Lehmann Maupin is pleased to present an installation of recent Hernan Bas paintings for TEFAF New York this spring. The works were produced specifically for the fair with the architectural and design elements of a Historic Room within Park Avenue Armory in mind. The gallery will exhibit in the Field and Staff room (104) within Park Avenue Armory, which contains some of the most significant historic interiors in the country. For the bespoke installation, Bas has taken cues from the taxidermy, intricate woodwork, and period elements of the room to create paintings that invite a contemporary dialogue with the historic environment.

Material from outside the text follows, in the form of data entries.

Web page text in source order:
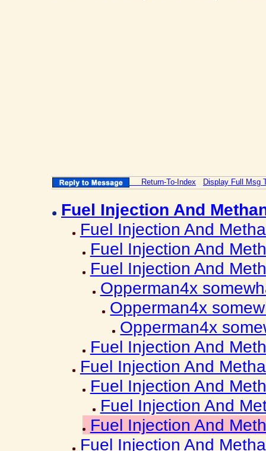
Return-To-Index Display Full Msg
Fuel Injection And
Fuel Injection And
Fuel Injection And
Fuel Injection And
Opperman4x
Opperman4x
Opperman4x
Fuel Injection And
Fuel Injection And
Fuel Injection And
Fuel Injection And
Fuel Injection And
Fuel Injection And

Bas is best known for his paintings that combine abstract and figurative elements born of literary intrigue and tinged with nihilistic romanticism and old world imagery. Influenced by the Decadence art and literary movement of the 19th century, in particular Charles Baudelaire, Joris-Karl Huysman, Edgar Allen Poe, and Oscar Wilde, Bas’s paintings weave together fictional stories of adolescent adventures and the paranormal with classical poetry, religious stories, mythology, Art History, fairy tales, and contemporary T.V., movies, and comics. For this new body of work, Bas continues in this tradition with each painting focusing on a specific reference or theme, including one work in particular that resembles a contemporary and male version of Little Red Riding Hood.
About the artist
Hernan Bas (b. 1978 in Miami, Florida, lives and works in Miami and Detroit, MI) has received solo exhibitions organized by Centro De Arte Contemporáneo Málaga, Málaga, Spain (2018); Colby College Art Museum, Waterville, ME (2018); SCAD Museum of Art, Savannah, GA (2017); Bass Museum of Art, Miami, FL (2013); and the Rubell Family Collection, Miami, FL (2007). Bas has participated in a number of important group exhibitions, including The Collectors, curated by Elmgreen & Dragset for the Nordic and Danish Pavilions at the 53rd Venice Biennale (2009); Triumph of Painting: Part III, Saatchi Gallery, London, and Ideal Worlds – New Romanticism in Contemporary Art, Schirn Kunsthalle, Frankfurt (both 2005); and the 2004 Whitney Biennale. His work is part of the permanent collections of New York’s Brooklyn Museum of Art, Museum of Modern Art, and the Whitney Museum of American Art; as well as the Hirshhorn Museum and Sculpture Garden, Washington, D.C.; Museum of Contemporary Art, Los Angeles; Museum of Contemporary Art, North Miami; and the San Francisco Museum of Modern Art, among others.